What the task asks => Transcribe each of the records below exactly, excluding all pictures.

Input data =>

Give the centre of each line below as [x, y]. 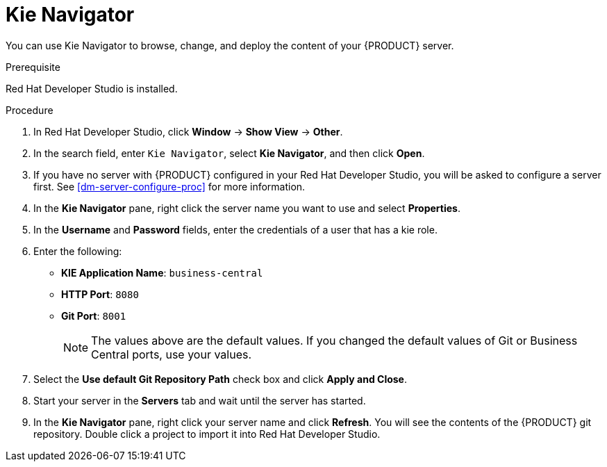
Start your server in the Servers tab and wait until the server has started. [200, 400]
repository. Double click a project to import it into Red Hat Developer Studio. [207, 434]
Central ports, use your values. [172, 354]
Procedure [30, 110]
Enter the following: [78, 251]
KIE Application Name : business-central [162, 272]
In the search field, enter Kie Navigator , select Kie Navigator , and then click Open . [229, 153]
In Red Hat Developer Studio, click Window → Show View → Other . [188, 131]
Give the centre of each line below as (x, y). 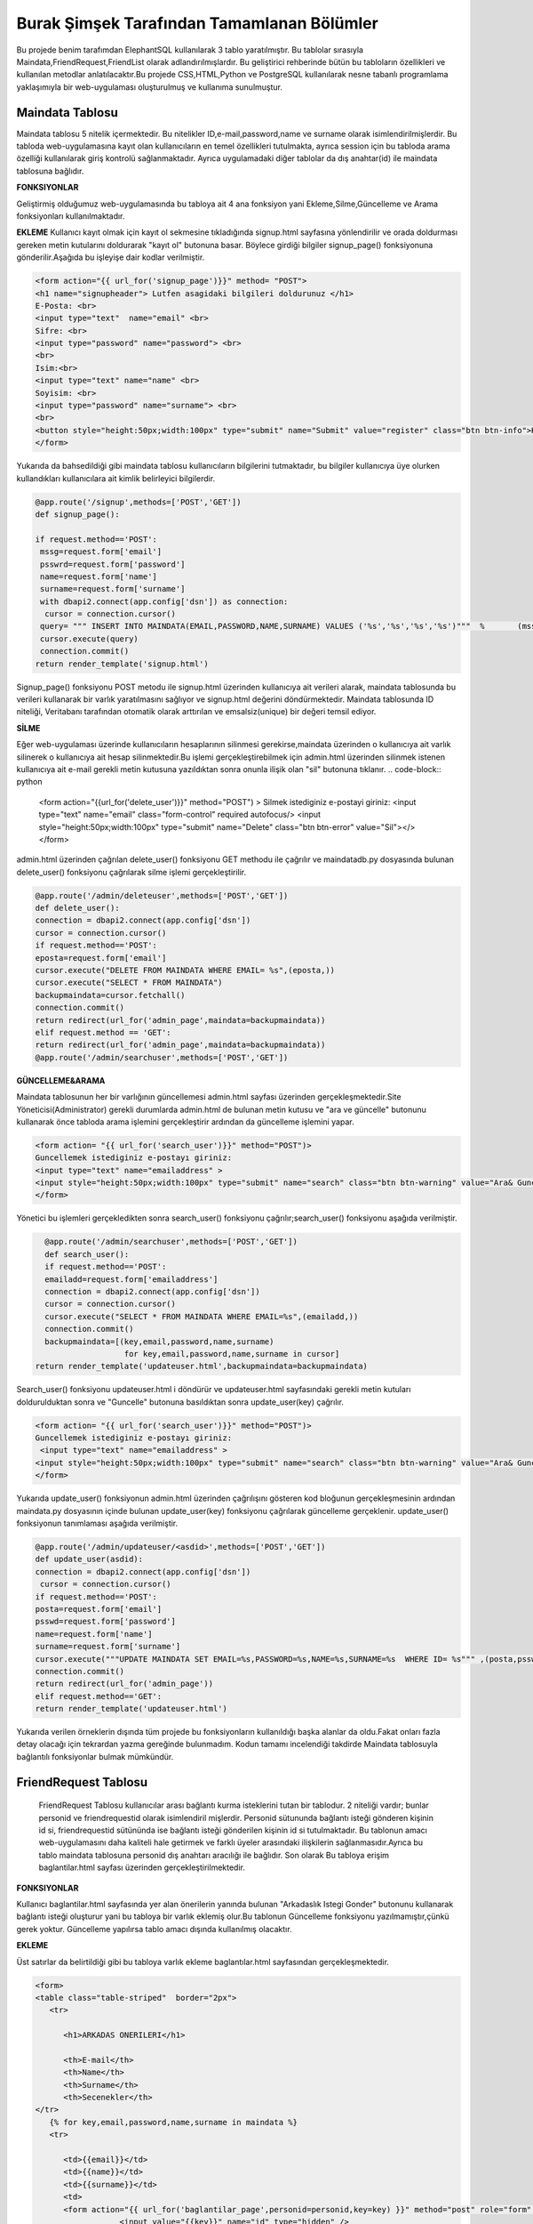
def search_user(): (87, 1254)
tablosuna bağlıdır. (50, 171)
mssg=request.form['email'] (101, 552)
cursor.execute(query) (90, 639)
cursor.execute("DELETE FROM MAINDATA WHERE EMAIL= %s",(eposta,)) (185, 971)
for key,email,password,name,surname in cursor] (232, 1354)
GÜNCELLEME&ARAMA (61, 1080)
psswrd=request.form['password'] (113, 564)
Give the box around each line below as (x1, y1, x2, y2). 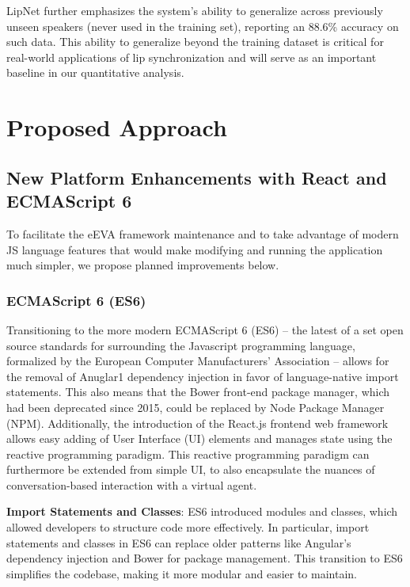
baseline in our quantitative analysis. (6, 64, 184, 81)
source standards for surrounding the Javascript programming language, (6, 337, 355, 353)
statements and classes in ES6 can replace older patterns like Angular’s (6, 534, 351, 551)
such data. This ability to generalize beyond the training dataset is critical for (6, 33, 384, 50)
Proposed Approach (6, 111, 227, 143)
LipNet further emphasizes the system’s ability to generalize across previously (6, 2, 383, 18)
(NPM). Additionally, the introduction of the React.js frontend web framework (6, 414, 389, 431)
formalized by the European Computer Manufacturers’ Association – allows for (6, 353, 389, 369)
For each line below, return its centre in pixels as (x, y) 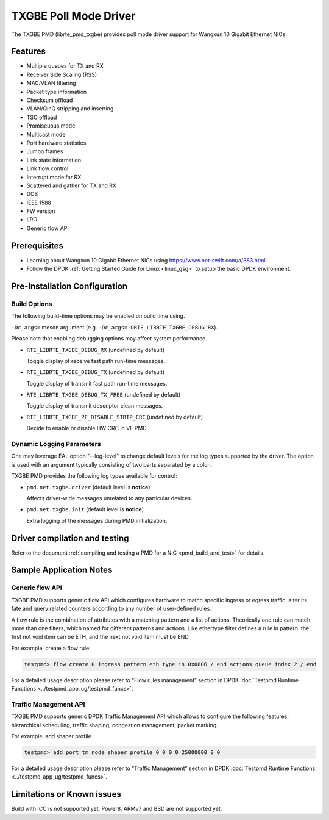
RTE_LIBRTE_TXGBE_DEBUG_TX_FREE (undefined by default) (104, 395)
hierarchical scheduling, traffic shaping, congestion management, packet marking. (115, 725)
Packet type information (57, 92)
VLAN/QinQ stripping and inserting (70, 109)
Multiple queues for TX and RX (65, 66)
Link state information (54, 160)
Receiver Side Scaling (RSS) (62, 74)
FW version (41, 211)
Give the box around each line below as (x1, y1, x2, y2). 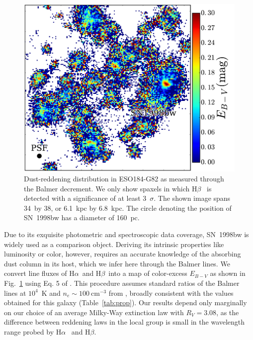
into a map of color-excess (108, 268, 187, 278)
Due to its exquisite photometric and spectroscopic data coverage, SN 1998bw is (4, 229, 249, 240)
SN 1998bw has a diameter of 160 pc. (24, 212, 140, 223)
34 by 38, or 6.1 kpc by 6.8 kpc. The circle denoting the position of (24, 202, 232, 213)
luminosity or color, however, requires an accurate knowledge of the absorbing (4, 249, 241, 259)
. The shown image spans (154, 193, 231, 203)
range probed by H (4, 326, 62, 337)
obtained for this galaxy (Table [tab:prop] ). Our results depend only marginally (4, 297, 247, 308)
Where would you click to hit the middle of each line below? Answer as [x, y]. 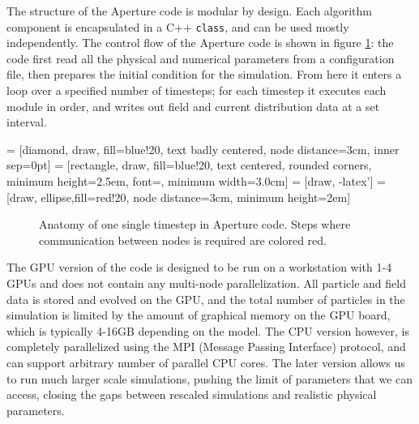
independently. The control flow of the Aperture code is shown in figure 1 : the [200, 43]
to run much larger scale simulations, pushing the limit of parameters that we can [210, 378]
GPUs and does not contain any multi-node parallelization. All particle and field [206, 283]
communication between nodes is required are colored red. [183, 240]
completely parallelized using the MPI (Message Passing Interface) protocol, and [206, 347]
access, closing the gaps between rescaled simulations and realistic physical [192, 394]
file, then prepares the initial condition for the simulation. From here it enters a [204, 74]
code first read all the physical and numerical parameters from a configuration [201, 58]
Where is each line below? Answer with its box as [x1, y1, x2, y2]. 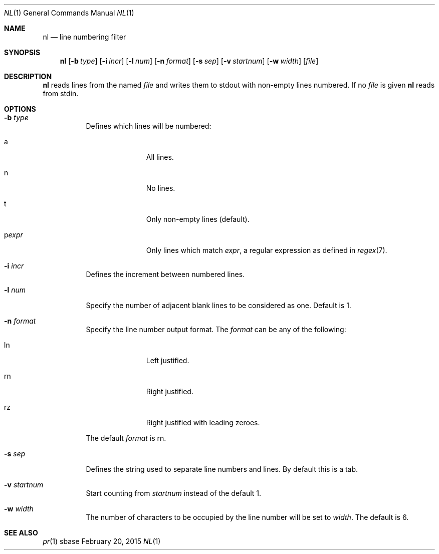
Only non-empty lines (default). [146, 215, 250, 223]
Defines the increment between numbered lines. [86, 270, 245, 279]
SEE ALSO [4, 528, 38, 537]
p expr [4, 230, 23, 239]
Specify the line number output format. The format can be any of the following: [86, 325, 346, 334]
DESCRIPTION [4, 72, 52, 81]
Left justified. [146, 356, 189, 365]
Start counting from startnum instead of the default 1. [86, 489, 262, 497]
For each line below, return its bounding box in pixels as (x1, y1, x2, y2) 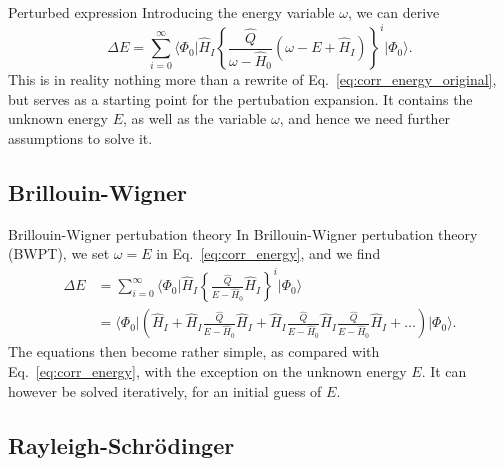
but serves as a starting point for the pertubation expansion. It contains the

Your solution =>
Give the centre of each line below as [x, y]. 
Start your server in the Servers tab and wait until the server has started. [200, 400]
repository. Double click a project to import it into Red Hat Developer Studio. [207, 434]
Central ports, use your values. [172, 354]
Procedure [30, 110]
Enter the following: [78, 251]
KIE Application Name : business-central [162, 272]
In the search field, enter Kie Navigator , select Kie Navigator , and then click Open . [229, 153]
In Red Hat Developer Studio, click Window → Show View → Other . [188, 131]
Give the centre of each line below as (x, y). 
def search_user(): (87, 1254)
tablosuna bağlıdır. (50, 171)
mssg=request.form['email'] (101, 552)
cursor.execute(query) (90, 639)
cursor.execute("DELETE FROM MAINDATA WHERE EMAIL= %s",(eposta,)) (185, 971)
for key,email,password,name,surname in cursor] (232, 1354)
GÜNCELLEME&ARAMA (61, 1080)
psswrd=request.form['password'] (113, 564)
Give the box around each line below as (x1, y1, x2, y2). 
baseline in our quantitative analysis. (6, 64, 184, 81)
source standards for surrounding the Javascript programming language, (6, 337, 355, 353)
statements and classes in ES6 can replace older patterns like Angular’s (6, 534, 351, 551)
such data. This ability to generalize beyond the training dataset is critical for (6, 33, 384, 50)
Proposed Approach (6, 111, 227, 143)
LipNet further emphasizes the system’s ability to generalize across previously (6, 2, 383, 18)
(NPM). Additionally, the introduction of the React.js frontend web framework (6, 414, 389, 431)
formalized by the European Computer Manufacturers’ Association – allows for (6, 353, 389, 369)
For each line below, return its centre in pixels as (x, y) 
RTE_LIBRTE_TXGBE_DEBUG_TX_FREE (undefined by default) (104, 395)
hierarchical scheduling, traffic shaping, congestion management, packet marking. (115, 725)
Packet type information (57, 92)
VLAN/QinQ stripping and inserting (70, 109)
Multiple queues for TX and RX (65, 66)
Link state information (54, 160)
Receiver Side Scaling (RSS) (62, 74)
FW version (41, 211)
Give the box around each line below as (x1, y1, x2, y2). 
into a map of color-excess (108, 268, 187, 278)
Due to its exquisite photometric and spectroscopic data coverage, SN 1998bw is (4, 229, 249, 240)
SN 1998bw has a diameter of 160 pc. (24, 212, 140, 223)
34 by 38, or 6.1 kpc by 6.8 kpc. The circle denoting the position of (24, 202, 232, 213)
luminosity or color, however, requires an accurate knowledge of the absorbing (4, 249, 241, 259)
. The shown image spans (154, 193, 231, 203)
range probed by H (4, 326, 62, 337)
obtained for this galaxy (Table [tab:prop] ). Our results depend only marginally (4, 297, 247, 308)
Where would you click to hit the middle of each line below? Answer as [x, y]. 
independently. The control flow of the Aperture code is shown in figure 1 : the [200, 43]
to run much larger scale simulations, pushing the limit of parameters that we can [210, 378]
GPUs and does not contain any multi-node parallelization. All particle and field [206, 283]
communication between nodes is required are colored red. [183, 240]
completely parallelized using the MPI (Message Passing Interface) protocol, and [206, 347]
access, closing the gaps between rescaled simulations and realistic physical [192, 394]
file, then prepares the initial condition for the simulation. From here it enters a [204, 74]
code first read all the physical and numerical parameters from a configuration [201, 58]
Where is each line below? Answer with its box as [x1, y1, x2, y2]. 
Only non-empty lines (default). [146, 215, 250, 223]
Defines the increment between numbered lines. [86, 270, 245, 279]
SEE ALSO [4, 528, 38, 537]
p expr [4, 230, 23, 239]
Specify the line number output format. The format can be any of the following: [86, 325, 346, 334]
DESCRIPTION [4, 72, 52, 81]
Left justified. [146, 356, 189, 365]
Start counting from startnum instead of the default 1. [86, 489, 262, 497]
For each line below, return its bounding box in pixels as (x1, y1, x2, y2) 
but serves as a starting point for the pertubation expansion. It contains the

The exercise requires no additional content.